The Role of Progesterone Receptor Membrane Component 1 (PGRMC1) in Cell Biology

    Research output: ThesisDoctoral Thesis


    PGRMC1 is a multifunctional evolutionarily conserved protein. PGRMC1 is associated with many intracellular functions such as, progesterone regulation, cholesterol synthesis, heme binding, cell cycle regulation, and drive many signalling pathways. In cancer, PGRMC1 plays a vital role in the suppression of apoptosis, tumour progression, and chemotherapy resistance. PGRMC1 contains binding sites for SH2 and SH3 domain-containing proteins. PGRMC1 phosphorylation was noticed in a proteomics study on human breast cancer tissue.

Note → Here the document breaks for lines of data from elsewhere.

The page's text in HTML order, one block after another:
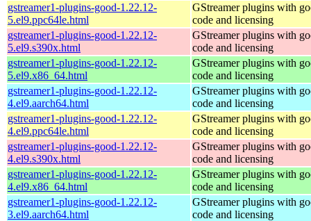
gstreamer1-plugins-good-1.22.12-
5.el9.ppc64le.html
GStreamer plugins with
code and licensing
gstreamer1-plugins-good-1.22.12-
5.el9.s390x.html
GStreamer plugins with
code and licensing
gstreamer1-plugins-good-1.22.12-
5.el9.x86_64.html
GStreamer plugins with
code and licensing
gstreamer1-plugins-good-1.22.12-
4.el9.aarch64.html
GStreamer plugins with
code and licensing
gstreamer1-plugins-good-1.22.12-
4.el9.ppc64le.html
GStreamer plugins with
code and licensing
gstreamer1-plugins-good-1.22.12-
4.el9.s390x.html
GStreamer plugins with
code and licensing
gstreamer1-plugins-good-1.22.12-
4.el9.x86_64.html
GStreamer plugins with
code and licensing
gstreamer1-plugins-good-1.22.12-
3.el9.aarch64.html
GStreamer plugins with
code and licensing
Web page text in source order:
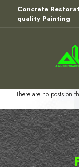
Concrete
quality Painting
There are no posts on
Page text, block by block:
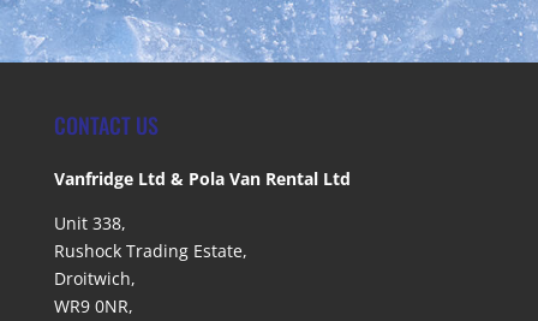
CONTACT US
Vanfridge Ltd & Pola Van Rental Ltd
Unit 338,
Rushock Trading Estate,
Droitwich,
WR9 0NR,
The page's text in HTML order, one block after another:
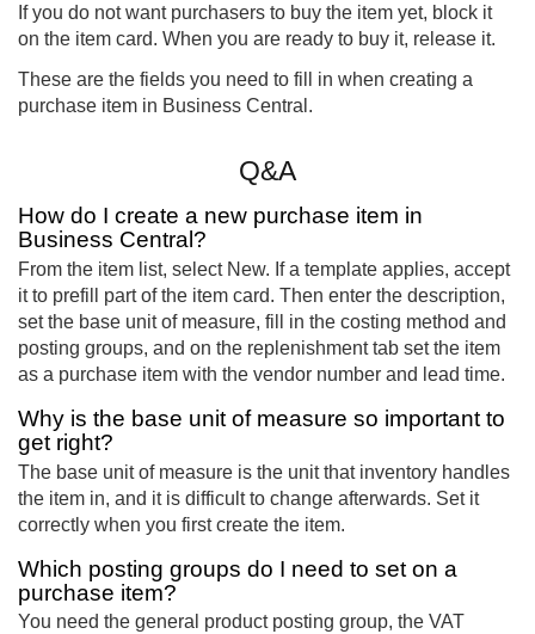
If you do not want purchasers to buy the item yet, block it
on the item card. When you are ready to buy it, release it.
These are the fields you need to fill in when creating a
purchase item in Business Central.
Q&A
How do I create a new purchase item in
Business Central?
From the item list, select New. If a template applies, accept
it to prefill part of the item card. Then enter the description,
set the base unit of measure, fill in the costing method and
posting groups, and on the replenishment tab set the item
as a purchase item with the vendor number and lead time.
Why is the base unit of measure so important to
get right?
The base unit of measure is the unit that inventory handles
the item in, and it is difficult to change afterwards. Set it
correctly when you first create the item.
Which posting groups do I need to set on a
purchase item?
You need the general product posting group, the VAT
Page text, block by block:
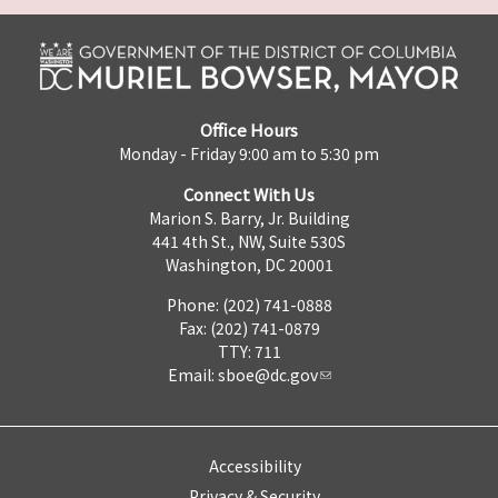
Office Hours
Monday - Friday 9:00 am to 5:30 pm
Connect With Us
Marion S. Barry, Jr. Building
441 4th St., NW, Suite 530S
Washington, DC 20001
Phone: (202) 741-0888
Fax: (202) 741-0879
TTY: 711
Email: sboe@dc.gov
Accessibility
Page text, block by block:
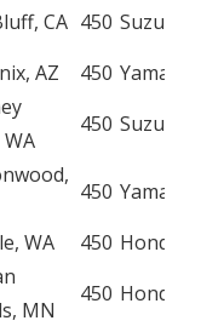
CA 450 Suzuki
AZ 450 Yamaha
450 Suzuki
450 Yamaha
WA 450 Honda
MN
450 Honda
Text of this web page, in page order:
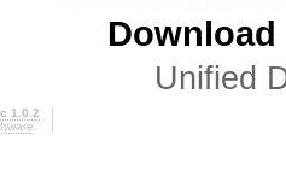
Unified
1.0.2
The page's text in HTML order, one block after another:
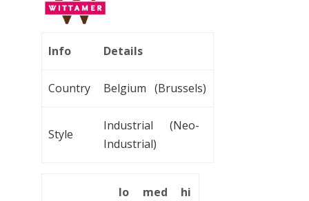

Furthermore, PGRMC1 has serine and tyrosine phosphorylation sites. This in vitro project was designed to assess the role of PGRMC1 phosphorylation in cell biology, as well as searching the potential of protein-protein interaction with σ2 receptor and translocator protein (TSPO). This study also considered the role of evolutionarily conserved residues of PGRMC1 in mitochondrial cholesterol synthesis. The project was mainly carried out in the National Life Science Hub, Charles Sturt University, Wagga Wagga, Australia.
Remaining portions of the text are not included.